Processor 701 is also used to perform the following operations step:
Generate the corresponding scalable vector graphics of each first character in the multiple first character;
According to the scalable vector graphics and the character mapping ruler, the multiple font file is generated.
Optionally, processor 701 is also used to perform the following operations step:
Determine whether current time is in the default validity period of the flag code;
When the current time is in the default validity period, execute described to the multiple word of client transmission
The operation of at least one font file in body file.
Optionally, processor 701 is also used to perform the following operations step:
Determine the cumulative frequency for receiving the flag code;
When the cumulative frequency is zero, execution is described to be sent in the multiple font file at least to the client
The operation of one font file.
Optionally, processor 701 is also used to perform the following operations step:
Determine the sensitive content in first web page contents;
According to the character mapping ruler, transcoding is carried out to the sensitive content;
Using the sensitive content by first web page contents after transcoding as second web page contents.
Further, processor can also be matched with memory and communication interface, executed and taken in foregoing invention embodiment
The operation of business device.
Fig. 8 is referred to, Fig. 8 is the structural schematic diagram of another client provided in an embodiment of the present invention, the client packet
Include processor 801, communication interface 802, memory 803 and communication bus 804.
Wherein, processor 801 can be the various types of processors being mentioned above.Communication bus 804 can be peripheral hardware
Component connection standard PCI bus or expanding the industrial standard structure eisa bus etc..The bus can be divided into address bus, data
Bus, control bus etc..Only to be indicated with a thick line in Fig. 8, it is not intended that an only bus or one kind convenient for indicating
The bus of type.Communication bus 804 is for realizing the connection communication between these components.Wherein, equipment in the embodiment of the present application
Communication interface 802 be used to carry out the communication of signaling or data with other node devices.Memory 803, which can be, to be mentioned above
Various types of memories.Memory 803 optionally can also be that at least one is located remotely from the storage of aforementioned processor 801 dress
It sets.Batch processing code is stored in memory 803, and processor 801 executes in memory 803 performed by above-mentioned communication equipment
Program:
First information request is sent to server, the first information request is used to indicate the server and obtains the first net
Page content simultaneously handles first web page contents according to preset character mapping ruler to obtain the second web page contents, described
Character mapping ruler corresponds to multiple font files;
Receive second web page contents and the corresponding flag code of the multiple font file that the server is sent;
The second information request is sent to the server, second information request carries the flag code;
Receive at least one font file in the multiple font file that the server is sent;
According at least one described font file and second web page contents, first web page contents are shown.
Optionally, processor 801 is also used to perform the following operations step:
The target that the font format supported with the client matches is chosen from least one described font file
Font file;
According to the target font file and second web page contents, first web page contents are shown.

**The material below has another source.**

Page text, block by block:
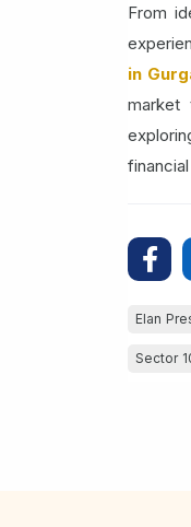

Further, processor can also be matched with memory and communication interface, execute visitor in foregoing invention embodiment
The operation at family end.
In the above-described embodiments, can come wholly or partly by software, hardware, firmware or any combination thereof real
It is existing.When implemented in software, it can entirely or partly realize in the form of a computer program product.The computer program
Product includes one or more computer instructions.When loading on computers and executing the computer program instructions, all or
It partly generates according to process or function described in the embodiment of the present invention.The computer can be general purpose computer, dedicated meter
Calculation machine, computer network or other programmable devices.The computer instruction can store in computer readable storage medium
In, or from a computer readable storage medium to the transmission of another computer readable storage medium, for example, the computer
Instruction can pass through wired (such as coaxial cable, optical fiber, number from a web-site, computer, server or data center
User's line (DSL)) or wireless (such as infrared, wireless, microwave etc.) mode to another web-site, computer, server or
Data center is transmitted.The computer readable storage medium can be any usable medium that computer can access or
It is comprising data storage devices such as one or more usable mediums integrated server, data centers.The usable medium can be with
It is magnetic medium, (for example, floppy disk, hard disk, tape), optical medium (for example, DVD) or semiconductor medium (such as solid state hard disk
Solid State Disk (SSD)) etc..
Above-described specific embodiment has carried out further the purpose of the present invention, technical scheme and beneficial effects
It is described in detail.All within the spirits and principles of the present invention, any modification, equivalent replacement, improvement and so on should be included in
Within protection scope of the present invention.
Claims (15)
1. a kind of anti-crawler method, which is characterized in that the described method includes:
Server obtains the first web page contents when detecting the first information request that client is sent;
The server is handled to obtain in the second webpage according to preset character mapping ruler to first web page contents
Hold, the character mapping ruler corresponds to multiple font files;
The server sends second web page contents and the corresponding flag code of the multiple font file to the client;
The server receives the second information request that the client is sent, and second information request carries the label
Code;
The server sends at least one font file in the multiple font file to the client, and described at least one
A font file is used to indicate the client and shows first web page contents according to second web page contents.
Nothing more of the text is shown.